Estrechado por los cerros, el cielo se abría arriba, circular y solitario como un corral abandonado.

Sin darse cuenta, Julián oprimió los ijares de su caballo, que partió al trote, abriéndose paso entre los arbustos. Las ramas le rasguñaban al pasar.

—¡No importa! Hay que salir pronto de aquí…

La mano helada seguía rozándole el cabello, los brazos y las piernas. Julián sentía que toda su piel se engranujaba. ¡Qué frío y qué soledad!

En apretado rebaño las nubes iban llenando el cielo. Entraban atropellándose, como si se acogieran al redil.

Apenas se divisaba el borde de la luna, plateado y amenazante como un
corvo
. Brilló un momento y se perdió.

Julián espoleó el caballo y comenzó a bajar la loma erizada aquí y allá de negros matorrales. La noche, como un murciélago inmenso, parecía golpearle el rostro con sus alas membranosas.

De repente, el caballo se detuvo. Bajó el cuello, echó adelante las orejas, olfateó ruidosamente el suelo. Julián le clavó con furia las espuelas. El caballo dio una especie de bufido y retrocedió con violencia, como si alguien le tomara de las riendas.

Julián sintió también que a él lo sujetaban por el pecho…

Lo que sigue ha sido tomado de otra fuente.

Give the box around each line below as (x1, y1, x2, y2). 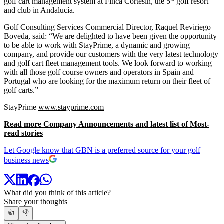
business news (4, 155, 49, 164)
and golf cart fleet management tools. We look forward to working (4, 58, 212, 67)
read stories (4, 128, 43, 137)
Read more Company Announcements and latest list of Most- (4, 119, 209, 128)
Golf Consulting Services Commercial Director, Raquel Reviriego (4, 22, 211, 31)
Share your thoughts (4, 197, 67, 206)
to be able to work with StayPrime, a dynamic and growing (4, 40, 190, 49)
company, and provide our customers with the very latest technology (4, 49, 218, 58)
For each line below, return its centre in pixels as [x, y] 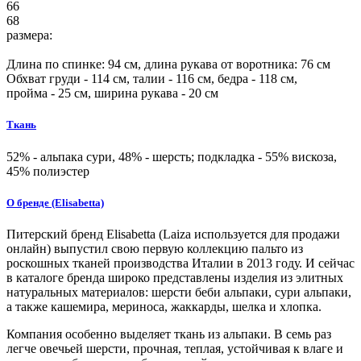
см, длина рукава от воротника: [211, 64]
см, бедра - [226, 79]
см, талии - [143, 79]
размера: [29, 35]
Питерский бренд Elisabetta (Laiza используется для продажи [173, 234]
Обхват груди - [49, 79]
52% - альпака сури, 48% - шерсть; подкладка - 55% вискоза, [172, 156]
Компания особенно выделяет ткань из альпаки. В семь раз [169, 334]
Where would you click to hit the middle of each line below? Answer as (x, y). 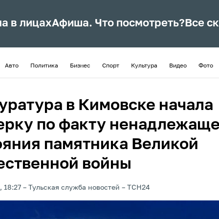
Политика (44, 66)
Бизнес (80, 66)
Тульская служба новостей (74, 188)
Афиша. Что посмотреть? (119, 23)
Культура (144, 66)

—¡Vamos! ¡Adelante! ¡Vamos!

Y apretó las piernas; le pareció que el caballo daba un salto y que él mismo volaba por los aires… Luego, un ruido de ramas que se quiebran, un dolor insoportable en la cabeza… y un sonar de campanillas que parecían alejarse poco a poco…

—¡Vamos! ¡Vamos!

La voz sonaba ahora con un acento muy distinto. No veía nada… Todo estaba oscuro; no podía mover el brazo izquierdo, pero con la mano libre buscaba a tientas el revólver.

—¡Vamos!

—¡Canalla!

—¿No venía usted a matarme?

A pocos pasos de distancia, Davis, cruzado de brazos, le esperaba. En la densa oscuridad su cara se veía sólo por instantes, iluminada por la pipa que sostenía entre los dientes. Al aspirar el humo, la pipa se encendía y lanzaba un furtivo reflejo a los anteojos negros, a la nariz de ave de rapiña y al revólver, que también Davis tenía ya en la mano.

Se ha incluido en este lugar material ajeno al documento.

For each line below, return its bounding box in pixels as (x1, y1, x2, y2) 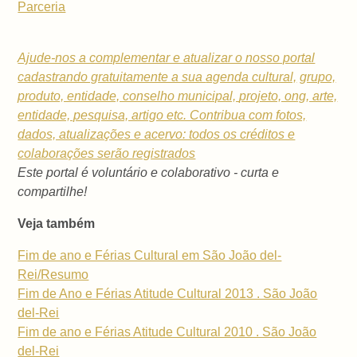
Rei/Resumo (18, 268, 89, 282)
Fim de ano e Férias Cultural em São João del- (18, 249, 282, 263)
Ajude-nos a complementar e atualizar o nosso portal (18, 51, 316, 65)
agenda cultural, (206, 70, 297, 84)
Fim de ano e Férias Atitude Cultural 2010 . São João (18, 325, 317, 339)
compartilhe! (18, 185, 88, 199)
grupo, (300, 70, 336, 84)
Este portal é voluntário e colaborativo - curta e (18, 166, 280, 180)
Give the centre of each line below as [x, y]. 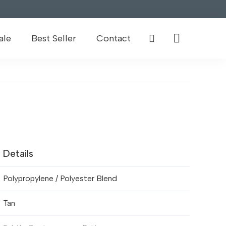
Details [18, 153]
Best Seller [54, 38]
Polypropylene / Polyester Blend [60, 178]
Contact [114, 38]

—¡Dispare, si se atreve, Míster Pardo!

—¡Canalla!

—Yo daré la voz de mando.

Julián, loco de ira, y arrastrándose como una fiera herida, pugnaba por arrancar su revólver del bolsillo. Ahora veía claro la cabeza del inglés, recortándose en la sombra como una máscara encendida.


One… two… three…

Se oyó el eco simultáneo de los dos disparos, el revólver se escapó de la mano de Julián y la cachimba de Davis estalló como un fuego de artificio… ¡Qué diluvio fantástico de estrellas! pero… ¡Oh!

¡Cómo le dolía la cabeza! El corazón le palpitaba dentro de ella, golpeándole las sienes como un martillar de fragua… Era un tormento horrible, y sin embargo: "Yo estoy vivo; yo estoy vivo", repetía con un gruñido salvaje de entusiasmo.

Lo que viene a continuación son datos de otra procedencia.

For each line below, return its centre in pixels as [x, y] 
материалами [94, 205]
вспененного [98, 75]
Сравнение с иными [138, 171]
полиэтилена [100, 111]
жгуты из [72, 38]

Y de lo alto del cielo, las estrellas seguían cayendo lentamente como una lluvia que se extingue… Ya apenas unas pocas quedaban resplandeciendo como gotas prontas a deslizarse en la cúpula del firmamento.

Sumergido en una especie de sopor, Julián las miraba ahora con los ojos muy abiertos. Una brecha azul verdoso rasgaba las nubes negras, y a la indecisa claridad veía la gruesa rama caída sobre el pecho. Su cabeza reposaba en una raíz saliente y una de sus piernas se hundía en una charca.

Cerca, en un espacio libre de árboles, el caballo pastaba con las riendas en el suelo.

Pardo se incorporó con un supremo esfuerzo. Todo el cuerpo le dolía; el suelo parecía vacilar bajo sus pies. Torpemente fue acercándose al caballo y se abrazó a su cuello como implorando protección. Levantó las riendas, volvió al lomo la silla caída casi hasta el abdomen del animal, se palpó la cabeza tumefacta —¡qué golpe!— y puso el pie en el estribo.

Un resplandor rojizo se levantaba de los cerros. Comenzaba a aclarar. Espoleó el caballo y sobreponiéndose a la fatiga y al dolor que le agobiaban, comenzó a descender por el lomaje.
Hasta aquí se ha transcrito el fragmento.